The highly anticipated report form the DEF CON Voting Machine Hacking Village finds that any number of voting machines used in US elections are vulnerable to any number of attacks or hacks.

At this year's DEF CON show, organizers constructed a Voting Machine Hacking Village for the second year in a row. This time around, the Village included more details of the overall election environment in the US, ranging from voter registration records to election night reporting.

Now the verdict is in and it's not good as we head into November.

The number and severity of vulnerabilities found on the equipment was "staggering," according to a detailed writeup recently released by the Village organizers.

Additionally, the organizers of this year's event found dozens of vulnerabilities on equipment that is still used throughout the US.

For example, a voting tabulator currently used in 23 states can be remotely attacked through a network. Since this one machine has a high amount of traffic that passes through it, hacking one of them could lead to poisoning of the overall Electoral College results, according to the report.

A version of the Premier/Diebold AccuVote TSx voting machine that researchers examined\r\n(Source: Wikipedia)\r\n
A version of the Premier/Diebold AccuVote TSx voting machine that researchers examined
\r\n(Source: Wikipedia)\r\n

The same machine has a critical vulnerability that was reported a decade ago to the vendor, but remains unfixed as of its use in 2016.

Researchers also found that a machine currently used by 18 states can be hacked in under two minutes. Given that the average voter takes six minutes to cast their ballot, this shows that a hack can be performed at the polling place within the normal voting time.

Plenty of targets
In order to study voting hacking, organizers went to secondary markets such as eBay, as well as government auctions to find used voting machines and other hardware. All told, they ended up with:

  • Dominion: Premier/Diebold AccuVote TSx
  • Dominion: AVC Edge
  • ES&S: ExpressPoll Tablet Electronic Pollbook
  • ES&S: M650
  • AVS: WINVote
  • AVC Edge activation device
  • ACOSJ dual interface Java card

The Voting Village did not provide any Election Management Systems (EMS) to attendees. In a real election environment, this system is a key element as the originator and aggregator of election data.

In formal studies, it has been found to be the most vulnerable element. An EMS can radiate additional attack surfaces and vectors across the elections system as a whole.

While an EMS is a critical part of a real election system, it was not considered a critical element within the DEF CON Village.

The network used in the tests was generated by KIG CyberRange. It was considered by the Villagers to be safe, virtual and isolated. It also allowed hackers the freedom to attempt attacks like an SQL Injection in order to compromise the simulated elections office. The attackers had the Kali Linux toolset available to them for manipulation and use.

The network also enabled exfiltration of the data that was designated as the target.

The suspect machines
Let's get closer to what was found in some of the hardware tested. What's there?

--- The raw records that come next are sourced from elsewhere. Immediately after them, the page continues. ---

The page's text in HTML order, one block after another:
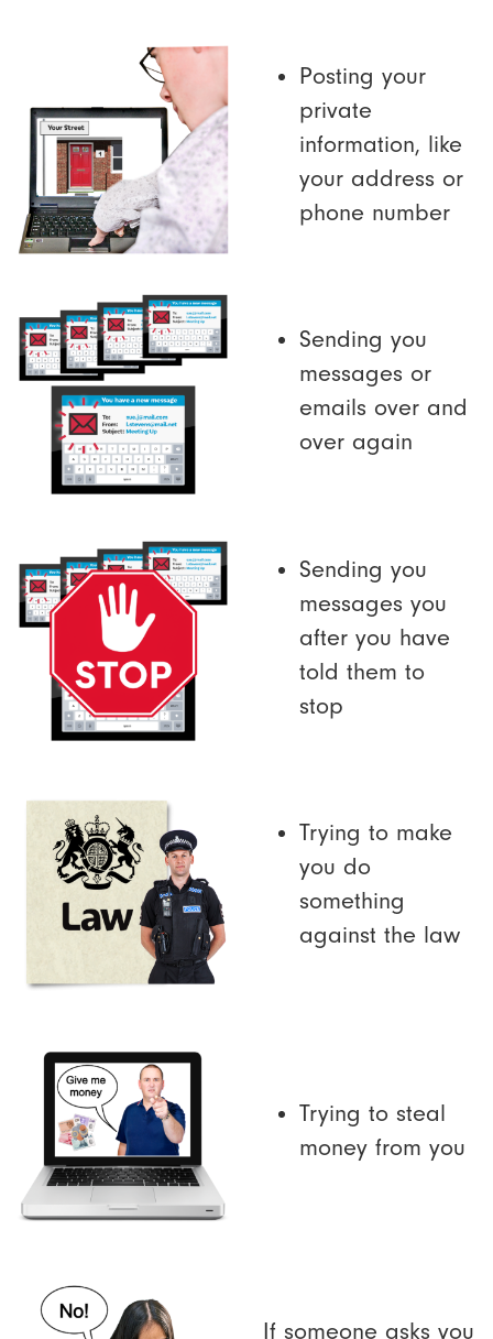
Posting your
private
information, like
your address or
phone number
Sending you
messages or
emails over and
over again
Sending you
messages you
after you have
told them to
stop
Trying to make
you do
something
against the law
Trying to steal
money from you
If someone asks you
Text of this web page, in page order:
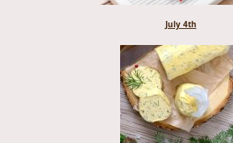
July 4th

The Diebold ExpressPoll-5000 is an electronic pollbook, used by individual poll workers to help check voters in before they are permitted to vote. Its operating system is a version of Windows CE.

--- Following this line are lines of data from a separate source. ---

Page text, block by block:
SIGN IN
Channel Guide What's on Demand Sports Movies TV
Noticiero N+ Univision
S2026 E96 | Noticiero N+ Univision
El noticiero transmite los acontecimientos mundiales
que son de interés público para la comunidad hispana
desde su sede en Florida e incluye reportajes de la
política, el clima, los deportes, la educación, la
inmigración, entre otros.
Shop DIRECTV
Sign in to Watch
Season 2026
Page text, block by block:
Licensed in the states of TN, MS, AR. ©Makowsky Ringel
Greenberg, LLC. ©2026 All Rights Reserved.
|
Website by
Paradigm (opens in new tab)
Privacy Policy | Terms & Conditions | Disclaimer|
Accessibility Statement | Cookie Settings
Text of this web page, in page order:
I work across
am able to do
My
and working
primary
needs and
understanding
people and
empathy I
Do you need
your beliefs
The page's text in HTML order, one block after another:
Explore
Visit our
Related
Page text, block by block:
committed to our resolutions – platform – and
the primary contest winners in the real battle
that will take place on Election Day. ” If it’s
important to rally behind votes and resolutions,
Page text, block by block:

Investigators were able to access the file system, as well as read and write the voter databases using the widely available SQL Lite database program. The investigators also found entries in the database where the passwords to the ExpressPoll-5000 were stored in cleartext.

The Dominion AVC Edge is a touchscreen machine with direct-recording electronic capabilities. It is activated by a smart card, and records votes on internal flash memory.

The Edge's hardware is common and there are no obstacles to creating rogue software deployments for the device. The lack of security is pervasive, owing to the liberal threat model seemingly present when it was manufactured.

The AccuVote TSx is an electronic voting machine manufactured by Premier Voting Solutions. The AccuVote TSx is currently used in Alaska, Arizona, California, Colorado, Florida, Georgia, Illinois, Indiana, Kansas, Missouri, Mississippi, Ohio, Pennsylvania, Tennessee, Texas, Utah, Wisconsin and Wyoming.

The DEF CON Villagers found that the voter activation card was programmed to automatically reset itself after activating the device. This could allow the machine to be used to cast unlimited number of ballots, which is what was found to occur.

Villagers also realized that this particular machine could allow an attack to be distributed remotely with no physical access to the voting machine. Indeed, Villagers found that third parties with no access to the EMS can create rogue election definitions which are indistinguishable from real elections.

Since the only record of a voter's intent is in digital form the intent becomes manipulatable and the machine's summaries unreliable.

The ES&S M650 is an electronic ballot scanner and tabulator manufactured by ES&S. It is used for counting both regular and absentee ballots.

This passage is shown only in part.